Description
This Lemon Garlic Chicken Pasta recipe combines tender, golden chicken tenders with a bright and flavorful lemon garlic butter sauce, served over al dente spaghetti. The sauce is enriched with white wine, fresh parsley, and Parmesan cheese, making it a perfect, elegant weeknight dinner that’s quick and easy to prepare.
Ingredients
Scale
For the Pasta and Chicken
- 12 oz spaghetti
- 1 1/2 lbs chicken tenders
- 1 1/2 tsp fine sea salt
- 1/2 tsp black pepper
- 1/2 cup all-purpose flour
- 2 Tbsp olive oil, divided
- 6 Tbsp unsalted butter, divided
For the Sauce and Garnish
- 3/4 cup dry white wine (e.g., Chardonnay or Sauvignon Blanc)
- 4 garlic cloves, minced (about 1 Tbsp)
- 1 tsp lemon zest
- 1/4 cup fresh lemon juice (from 2 lemons)
- 1/3 cup parsley, finely chopped
- Freshly shredded Parmesan, for garnish
Instructions
- Prep Ingredients: Chop the parsley, zest and juice the lemons, and mince the garlic cloves.
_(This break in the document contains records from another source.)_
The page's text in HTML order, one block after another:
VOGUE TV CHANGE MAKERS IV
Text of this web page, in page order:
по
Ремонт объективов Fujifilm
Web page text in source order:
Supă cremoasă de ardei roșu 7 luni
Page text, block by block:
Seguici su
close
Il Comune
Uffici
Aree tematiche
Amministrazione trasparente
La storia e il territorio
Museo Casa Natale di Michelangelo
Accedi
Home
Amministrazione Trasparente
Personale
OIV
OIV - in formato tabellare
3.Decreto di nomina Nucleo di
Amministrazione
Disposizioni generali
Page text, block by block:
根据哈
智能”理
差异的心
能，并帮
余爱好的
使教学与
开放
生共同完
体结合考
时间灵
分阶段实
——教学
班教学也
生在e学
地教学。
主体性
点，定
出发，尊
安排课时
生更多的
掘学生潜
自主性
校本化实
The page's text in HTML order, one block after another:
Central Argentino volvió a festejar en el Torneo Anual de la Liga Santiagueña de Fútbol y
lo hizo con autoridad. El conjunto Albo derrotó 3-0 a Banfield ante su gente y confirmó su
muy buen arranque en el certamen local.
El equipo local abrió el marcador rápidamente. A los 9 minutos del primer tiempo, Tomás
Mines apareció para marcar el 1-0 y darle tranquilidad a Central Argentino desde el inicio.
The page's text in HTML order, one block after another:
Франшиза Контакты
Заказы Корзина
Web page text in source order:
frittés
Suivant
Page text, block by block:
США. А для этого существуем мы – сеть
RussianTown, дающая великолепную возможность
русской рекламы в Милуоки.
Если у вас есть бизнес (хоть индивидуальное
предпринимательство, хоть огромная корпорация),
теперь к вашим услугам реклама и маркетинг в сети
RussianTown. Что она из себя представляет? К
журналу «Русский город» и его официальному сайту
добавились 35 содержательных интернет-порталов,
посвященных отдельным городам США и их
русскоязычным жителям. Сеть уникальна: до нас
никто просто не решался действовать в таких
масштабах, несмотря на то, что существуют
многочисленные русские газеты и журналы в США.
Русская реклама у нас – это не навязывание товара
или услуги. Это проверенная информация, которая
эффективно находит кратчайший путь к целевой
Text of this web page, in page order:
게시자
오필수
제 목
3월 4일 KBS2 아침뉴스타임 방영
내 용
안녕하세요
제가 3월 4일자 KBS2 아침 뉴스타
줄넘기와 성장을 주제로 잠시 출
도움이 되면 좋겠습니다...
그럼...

Season the chicken tenders evenly with fine sea salt and black pepper, then dredge each piece in all-purpose flour, shaking off any excess to ensure a light coating.
- Cook Pasta: Bring a large pot of salted water to a rolling boil. Add the spaghetti and cook until al dente, typically about 8-10 minutes. Reserve 1/2 cup of the pasta cooking water before draining the pasta. Set the pasta aside and cover to keep warm.
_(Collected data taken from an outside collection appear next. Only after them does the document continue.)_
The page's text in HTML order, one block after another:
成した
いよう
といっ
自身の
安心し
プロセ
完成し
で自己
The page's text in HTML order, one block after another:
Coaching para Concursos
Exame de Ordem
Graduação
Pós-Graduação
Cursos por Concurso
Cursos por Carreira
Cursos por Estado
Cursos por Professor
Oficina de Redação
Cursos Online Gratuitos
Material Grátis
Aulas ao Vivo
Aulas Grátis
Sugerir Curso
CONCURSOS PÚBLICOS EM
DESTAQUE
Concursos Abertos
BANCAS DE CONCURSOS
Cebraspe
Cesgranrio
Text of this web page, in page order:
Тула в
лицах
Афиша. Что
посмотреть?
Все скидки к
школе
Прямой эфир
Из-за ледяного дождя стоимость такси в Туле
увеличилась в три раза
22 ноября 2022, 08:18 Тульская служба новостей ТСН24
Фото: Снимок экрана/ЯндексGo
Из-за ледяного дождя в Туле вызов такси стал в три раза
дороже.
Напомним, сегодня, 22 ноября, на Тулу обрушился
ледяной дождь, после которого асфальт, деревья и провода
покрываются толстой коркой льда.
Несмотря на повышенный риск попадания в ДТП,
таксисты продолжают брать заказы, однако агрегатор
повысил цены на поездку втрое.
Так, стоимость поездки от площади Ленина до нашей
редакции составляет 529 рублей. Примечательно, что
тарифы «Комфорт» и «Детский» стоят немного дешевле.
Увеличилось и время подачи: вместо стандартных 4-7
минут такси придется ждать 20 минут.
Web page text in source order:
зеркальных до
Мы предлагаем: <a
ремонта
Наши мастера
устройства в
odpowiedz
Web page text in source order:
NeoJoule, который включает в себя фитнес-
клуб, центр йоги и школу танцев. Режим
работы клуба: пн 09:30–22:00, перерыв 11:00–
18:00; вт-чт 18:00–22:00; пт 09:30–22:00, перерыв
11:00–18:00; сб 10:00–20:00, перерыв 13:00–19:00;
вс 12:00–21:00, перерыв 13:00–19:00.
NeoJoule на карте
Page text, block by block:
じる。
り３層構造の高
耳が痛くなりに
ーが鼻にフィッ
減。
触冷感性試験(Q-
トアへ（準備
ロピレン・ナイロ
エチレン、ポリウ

- Sauté Chicken: Heat a large skillet over medium-high heat. Add 1 tablespoon olive oil and 1 tablespoon butter to the skillet. Working in batches to avoid overcrowding, sauté the floured chicken tenders for about 2 minutes per side until they develop a golden crust and reach an internal temperature of 165°F (75°C). Transfer the cooked chicken to a plate and cover it to keep warm.
- Make Sauce: In the same skillet, pour in 3/4 cup dry white wine to deglaze the pan, scrapping up any browned bits stuck to the bottom. Allow the wine to simmer and reduce for about 5 minutes until it decreases to approximately 1/4 cup. Lower the heat to medium and stir in 4 tablespoons of butter until it melts completely. Add the minced garlic and let it simmer gently for 30 seconds, releasing its aroma without burning. Remove the skillet from heat and stir in the fresh lemon juice, lemon zest, chopped parsley, and an additional 1/2 teaspoon of salt to balance flavors.
- Combine and Serve: Return the cooked chicken to the skillet, tossing to coat them thoroughly in the lemon garlic butter sauce. In a large serving bowl, place the drained spaghetti and drizzle with the sauce. Toss gently to combine all flavors. Arrange the sauced chicken pieces over the pasta. Garnish generously with finely chopped parsley and freshly shredded Parmesan cheese. Serve immediately for best flavor and texture.
Notes
- Use dry white wine like Chardonnay or Sauvignon Blanc for the best sauce flavor; avoid sweet wines.
- Make sure to not overcook the chicken to keep it juicy and tender.
- Reserve pasta water to adjust the sauce consistency if needed, adding a splash for a looser sauce.
- Freshly grated Parmesan enhances the dish tremendously—avoid pre-grated varieties if possible.
- This recipe serves 6 and can be easily halved or doubled for different serving sizes.